* [Entries provided]:
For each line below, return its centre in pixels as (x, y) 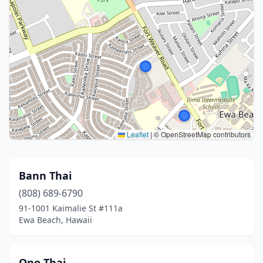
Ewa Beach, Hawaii (55, 220)
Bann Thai (45, 176)
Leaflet (137, 134)
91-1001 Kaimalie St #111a (71, 208)
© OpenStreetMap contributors (201, 134)
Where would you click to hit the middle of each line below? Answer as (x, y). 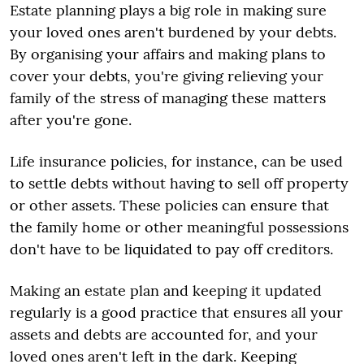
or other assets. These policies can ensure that (169, 205)
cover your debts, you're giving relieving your (167, 76)
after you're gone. (71, 119)
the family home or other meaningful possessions (179, 227)
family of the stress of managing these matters (168, 97)
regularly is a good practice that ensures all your (176, 312)
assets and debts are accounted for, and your (164, 334)
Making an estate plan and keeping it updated (166, 290)
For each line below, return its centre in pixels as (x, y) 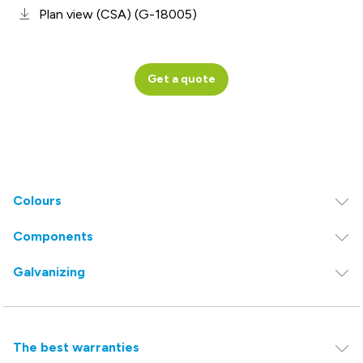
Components (53, 237)
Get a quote (181, 79)
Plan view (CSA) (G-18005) (118, 14)
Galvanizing (49, 272)
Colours (37, 201)
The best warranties (76, 348)
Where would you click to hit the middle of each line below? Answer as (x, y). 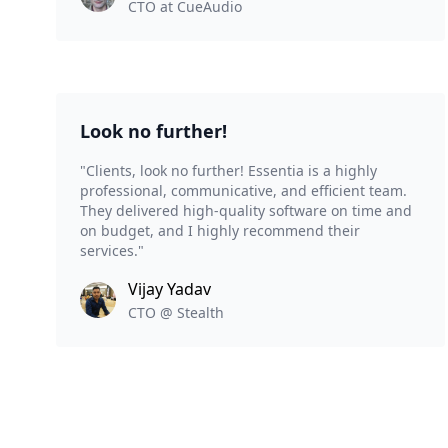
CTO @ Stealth (176, 313)
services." (112, 251)
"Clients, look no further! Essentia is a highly (228, 171)
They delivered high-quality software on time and (246, 211)
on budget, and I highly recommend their (220, 231)
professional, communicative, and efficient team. (243, 191)
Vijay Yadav (169, 289)
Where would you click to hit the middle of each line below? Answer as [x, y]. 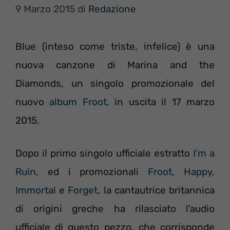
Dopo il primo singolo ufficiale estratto [104, 153]
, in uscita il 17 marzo [161, 102]
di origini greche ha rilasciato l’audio [115, 209]
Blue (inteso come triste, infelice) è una [115, 46]
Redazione [112, 9]
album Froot [78, 102]
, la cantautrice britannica [156, 190]
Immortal [36, 190]
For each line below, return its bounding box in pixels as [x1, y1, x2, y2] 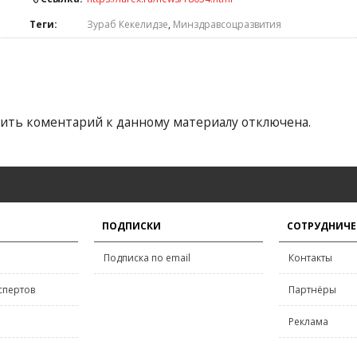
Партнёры [288, 283, 336, 296]
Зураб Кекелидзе [87, 18, 168, 31]
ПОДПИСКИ [102, 219, 161, 233]
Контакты [288, 251, 332, 265]
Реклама [288, 315, 328, 328]
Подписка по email [104, 251, 190, 265]
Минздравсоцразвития [173, 18, 281, 31]
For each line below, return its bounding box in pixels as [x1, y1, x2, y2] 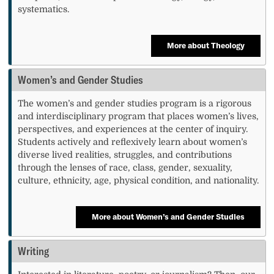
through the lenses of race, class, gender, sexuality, [18, 162, 233, 172]
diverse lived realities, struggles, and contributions [18, 149, 232, 160]
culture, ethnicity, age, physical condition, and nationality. [18, 175, 259, 185]
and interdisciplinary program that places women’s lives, [18, 111, 259, 121]
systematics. [18, 4, 70, 14]
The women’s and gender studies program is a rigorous [18, 98, 252, 108]
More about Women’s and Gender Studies [91, 212, 245, 222]
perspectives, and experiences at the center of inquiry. [18, 124, 248, 134]
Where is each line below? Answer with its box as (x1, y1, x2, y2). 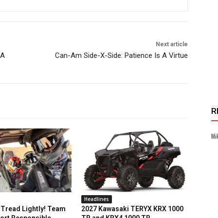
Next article (155, 41, 188, 48)
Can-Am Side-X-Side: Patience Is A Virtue (54, 51, 188, 60)
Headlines (84, 196, 109, 203)
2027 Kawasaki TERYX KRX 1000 (81, 205, 184, 213)
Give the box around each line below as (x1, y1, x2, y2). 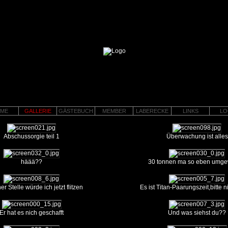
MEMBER (102, 108, 126, 114)
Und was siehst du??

* [Directions]:
All that is wanted is an exact copy of the lines from the line bearing "culture, ethnicity, age, physical" through the final line of the entries, including both ends but no pictures.

* [Answer for the task]:
culture, ethnicity, age, physical condition, and nationality. [18, 175, 259, 185]
and interdisciplinary program that places women’s lives, [18, 111, 259, 121]
systematics. [18, 4, 70, 14]
The women’s and gender studies program is a rigorous [18, 98, 252, 108]
More about Women’s and Gender Studies [91, 212, 245, 222]
perspectives, and experiences at the center of inquiry. [18, 124, 248, 134]
Where is each line below? Answer with its box as (x1, y1, x2, y2). 
Next article (155, 41, 188, 48)
Can-Am Side-X-Side: Patience Is A Virtue (54, 51, 188, 60)
Headlines (84, 196, 109, 203)
2027 Kawasaki TERYX KRX 1000 (81, 205, 184, 213)
Give the box around each line below as (x1, y1, x2, y2). 
MEMBER (102, 108, 126, 114)
Und was siehst du??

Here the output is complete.